Pandas Column Operations
When working with data in Pandas, column operations are among the most common tasks you'll perform. Whether you're selecting specific columns for analysis, creating new columns from existing data, or transforming column values, mastering column operations is essential for effective data manipulation.
Introduction to Pandas Columns
In a Pandas DataFrame, columns represent variables or features of your dataset. Each column has a name (label) and contains data of a specific type. Understanding how to work with columns efficiently is crucial for data analysis and preprocessing.
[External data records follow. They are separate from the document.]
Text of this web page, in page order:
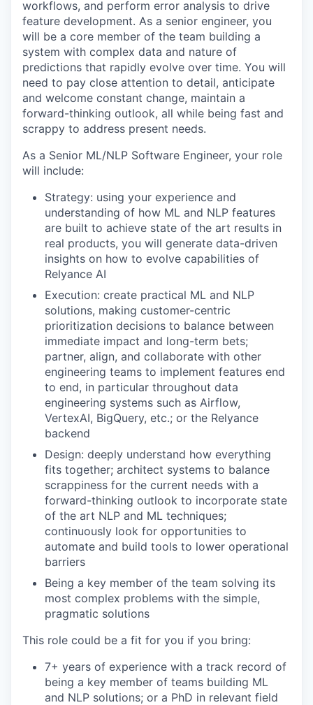
workflows, and perform error analysis to drive
feature development. As a senior engineer, you
will be a core member of the team building a
system with complex data and nature of
predictions that rapidly evolve over time. You will
need to pay close attention to detail, anticipate
and welcome constant change, maintain a
forward-thinking outlook, all while being fast and
scrappy to address present needs.
As a Senior ML/NLP Software Engineer, your role
will include:
Strategy: using your experience and
understanding of how ML and NLP features
are built to achieve state of the art results in
real products, you will generate data-driven
insights on how to evolve capabilities of
Relyance AI
Execution: create practical ML and NLP
solutions, making customer-centric
prioritization decisions to balance between
immediate impact and long-term bets;
partner, align, and collaborate with other
engineering teams to implement features end
to end, in particular throughout data
engineering systems such as Airflow,
VertexAI, BigQuery, etc.; or the Relyance
backend
Design: deeply understand how everything
fits together; architect systems to balance
scrappiness for the current needs with a
forward-thinking outlook to incorporate state
of the art NLP and ML techniques;
continuously look for opportunities to
automate and build tools to lower operational
barriers
Being a key member of the team solving its
most complex problems with the simple,
pragmatic solutions
This role could be a fit for you if you bring:
7+ years of experience with a track record of
being a key member of teams building ML
and NLP solutions; or a PhD in relevant field
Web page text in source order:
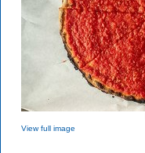
View full image
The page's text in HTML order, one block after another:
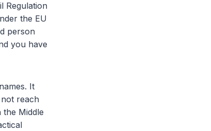
Regulation
the EU
person
you have
It
reach
Middle
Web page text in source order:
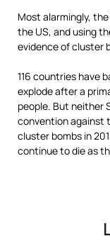
Most alarmingly,
the US, and using
evidence of cluster
116 countries have
explode after a
people. But neither
convention against
cluster bombs in
continue to die as
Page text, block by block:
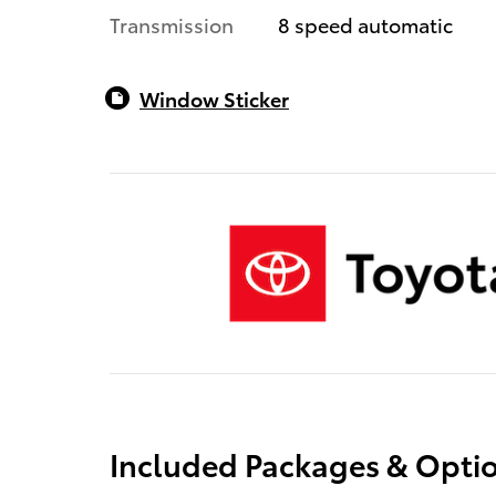
Transmission 8 speed automatic
Window Sticker
Included Packages &
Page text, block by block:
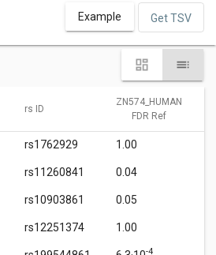
Example Get TSV
rs ID
ZN574_HUMAN
FDR Ref
rs1762929 1.00
rs11260841 0.04
rs10903861 0.05
rs12251374 1.00
-4

Let's start by importing Pandas and creating a sample DataFrame:
import pandas as pd
import numpy as np
# Create a sample DataFrame
data = {
'Name': ['Alice', 'Bob', 'Charlie', 'David', 'Emma'],
'Age': [24, 27, 22, 32, 28],
'City': ['New York', 'Boston', 'Chicago', 'Seattle', 'Miami'],
'Salary': [72000, 65000, 58000, 90000, 76000]
}
df = pd.DataFrame(data)
print(df)
Output:
Name Age City Salary
0 Alice 24 New York 72000
1 Bob 27 Boston 65000
2 Charlie 22 Chicago 58000
3 David 32 Seattle 90000
4 Emma 28 Miami 76000
Basic Column Selection
Selecting a Single Column
You can select a single column from a DataFrame in two ways:
# Method 1: Using square brackets - returns a pandas Series
ages = df['Age']
print("Type:", type(ages))
print(ages)
# Method 2: Using dot notation (only works for simple column names without spaces or special characters)
ages_dot = df.Age
print("Type:", type(ages_dot))
print(ages_dot)
Output:
Type: <class 'pandas.core.series.Series'>
0 24
1 27
2 22
3 32
4 28
Name: Age, dtype: int64
Type: <class 'pandas.core.series.Series'>
0 24
1 27
2 22
3 32
4 28
Name: Age, dtype: int64
Selecting Multiple Columns
To select multiple columns, you can provide a list of column names:
# Select Name and Salary columns
name_salary = df[['Name', 'Salary']]
print(type(name_salary))
print(name_salary)
Output:
<class 'pandas.core.frame.DataFrame'>
Name Salary
0 Alice 72000
1 Bob 65000
2 Charlie 58000
3 David 90000
4 Emma 76000
Adding and Creating New Columns
Adding a New Column with a Constant Value
# Add a department column with the same value for all rows
df['Department'] = 'Engineering'
print(df)
Output:
Name Age City Salary Department
0 Alice 24 New York 72000 Engineering
1 Bob 27 Boston 65000 Engineering
2 Charlie 22 Chicago 58000 Engineering
3 David 32 Seattle 90000 Engineering
4 Emma 28 Miami 76000 Engineering
Creating a New Column Based on Existing Columns
You can create new columns by performing operations on existing columns:
# Calculate bonus as 10% of salary
df['Bonus'] = df['Salary'] * 0.1
print(df)
Output:
Name Age City Salary Department Bonus
0 Alice 24 New York 72000 Engineering 7200.0
1 Bob 27 Boston 65000 Engineering 6500.0
2 Charlie 22 Chicago 58000 Engineering 5800.0
3 David 32 Seattle 90000 Engineering 9000.0
4 Emma 28 Miami 76000 Engineering 7600.0
Using apply()
to Create Columns
For more complex operations, you can use the apply()
function:
# Create a new column with custom logic
def calculate_experience(age):
return max(0, age - 21)
df['Experience'] = df['Age'].apply(calculate_experience)
print(df)
Output:
Name Age City Salary Department Bonus Experience
0 Alice 24 New York 72000 Engineering 7200.0 3
1 Bob 27 Boston 65000 Engineering 6500.0 6
2 Charlie 22 Chicago 58000 Engineering 5800.0 1
3 David 32 Seattle 90000 Engineering 9000.0 11
4 Emma 28 Miami 76000 Engineering 7600.0 7
Using Lambda Functions with Apply
You can also use lambda functions for simpler operations:
# Create a column for total compensation
df['Total_Comp'] = df.apply(lambda row: row['Salary'] + row['Bonus'], axis=1)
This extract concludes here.